4.10 The Supplier shall provide the Services only. Where there are any Proposed Modifications then the Supplier shall provide the Customer with written confirmation of those changes including the cost of any Proposed Modifications. Should the Customer fail to confirm that the Proposed Modifications are agreed but the Supplier continues to provide the Services to include the Proposed Modifications, then any reference to the Services shall include the Proposed Modifications.
4.11 The Supplier will make the Customer aware if any Proposed Modifications are unable to be provided by the Supplier. In such circumstances, the Supplier shall have no obligation to complete the Proposed Modifications. Should any payment be due in accordance with these Conditions from the Customer to the Supplier, this clause shall not suspend the Customer’s obligation to make payment.
4.12 All Services shall be supplied in accordance with Industry Standard.
5.1 The Goods to be provided by the Supplier are to be as described in the Statement of Works.

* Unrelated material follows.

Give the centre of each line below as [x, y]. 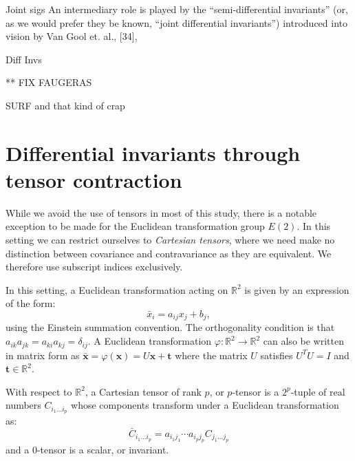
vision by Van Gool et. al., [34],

5.2 The Supplier reserves the right to use whatever Goods it may deem appropriate in order to comply with Industry Standard. The Customer shall have no recourse against the Supplier, including complying with any obligation under these Conditions, unless the Goods used do not conform to the Industry Standard and evidence is supplied in relation to the same.
6. CUSTOMER’S OBLIGATIONS
6.1 The Customer shall:
6.1.1 Ensure that the terms of the Statement of Work and information that it provides are complete and accurate;
6.1.2 Co-operate with the Supplier in all matters relating to the Statement of Work;
6.1.3 Provide the Supplier, its employees, agents, consultants and subcontractors with access to the premises, location of the Services, and any other area as reasonably required by the Supplier to complete the Services.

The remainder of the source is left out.